La primera decisión es clara: se debe llevar a la presidencia de la AN a un parlamentario de Voluntad Popular. Incumplir el acuerdo opositor lesionaría definitivamente la unidad posible; disminuiría la credibilidad en un liderazgo que no honra sus compromisos y haría víctima a la oposición de sus propias fantasías narrativas y del imperio del rumor planificado por otros.

La segunda decisión implica cerrar el ciclo de ineficacia del pensamiento extremista y abandonar la política ficción, el engaño de las rebeliones imaginarias y las falsas expectativas de posiciones puramente simbólicas. El éxito de superficie alcanzado por persistentes figuras extremistas, se basa en un discurso de emociones básicas que descansa en deseos compartidos como el de salir ya del régimen. Pero sin predicado de modo.
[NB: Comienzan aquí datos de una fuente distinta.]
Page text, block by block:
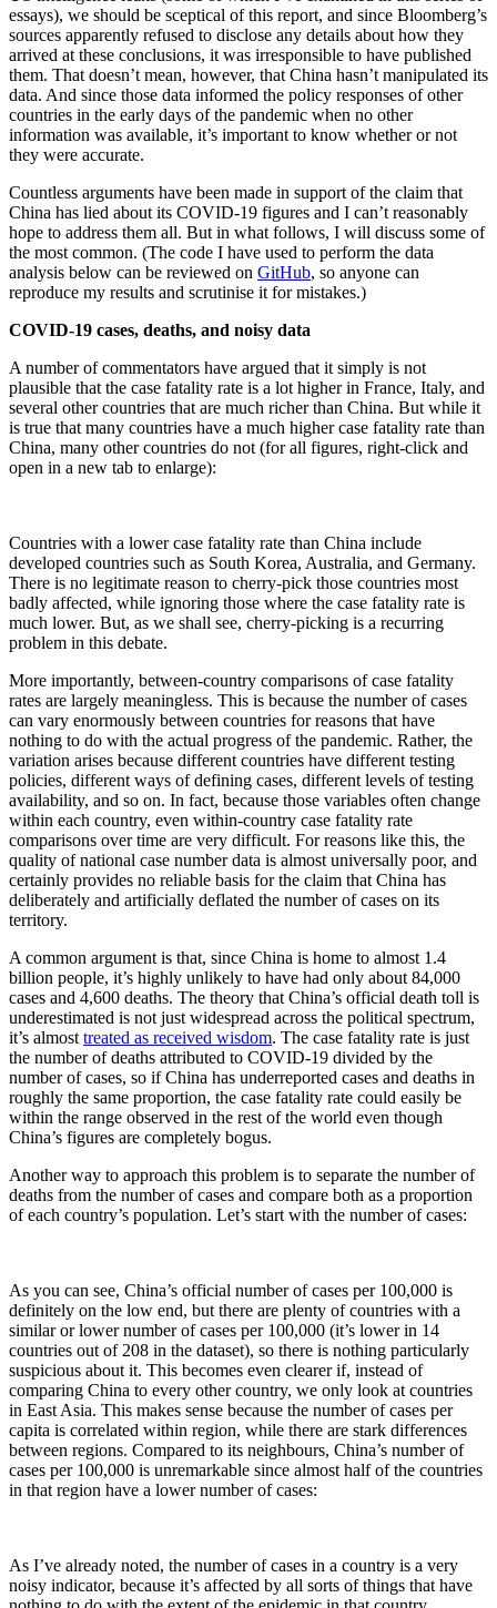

La tercera decisión requiere, no sólo superar la confusión creada por usar como sinónimos los términos extremismo y radicalidad, sino por la indecisión de confrontar las operaciones extremistas con acciones políticas radicales centradas en reducir las bases de sustentación del autoritarismo, plantar la política de cambio en el descontento chavista, incidir con eficacia en la contradicción entre la sociedad real y el poder confiscador y actuar sobre los conflictos internos que están apareciendo en el bloque dominante. Lo que no se puede es llamar al choque de trenes sin tren.

La cuarta y más urgente es reconfigurar la estrategia, corregir sus deformaciones y actualizarla a los cambios en curso. En ella, la Asamblea Nacional pasa a ser la principal herramienta para alcanzar una solución política. Por eso hay que proteger esa instancia legítima, aunque tenga que desenvolverse bajo la anulación de sus funciones. Igual que proteger el voto y la lucha en todos los tableros donde los derechos sean desconocidos.

La oposición ha oscilado entre extremismo, radicalidad y omisión. El 5 tiene la oportunidad de concertar para el primer semestre de 2019 un plan legislativo que permita iniciar la restitución de los derechos sociales, del mercado y la democracia. Mostrar al país y al mundo, desde un desempeño de la presidencia de la AN por parte de VP, que la mayoría democrática de la oposición tiene disposición a ser alternativa responsable y confiable de nuevo poder.

No tiene sentido el griterío que pide excluir a VP de la unidad, como tampoco resistir la presencia legítima en ella de Falcón, de los partidos de la Concertación, de Copei o del Movimiento Progresista.  Hay que conformar una versión unitaria plural, con disposición solidaria, competencia centrípeta y aceptación de las  diferencias.

Finalmente, proponerse para conducir al Estado es incompatible con avalar delirios como autoproclamar un Presidente y crear una Junta de Gobierno para el aplauso de la oposición que la recibirá en el exilio.  El presidente de la República debe nacer de un entendimiento nacional entre los adversarios de hoy. No por un golpe, una invasión o la brujería del mantra monotemático de Maduro vete ya.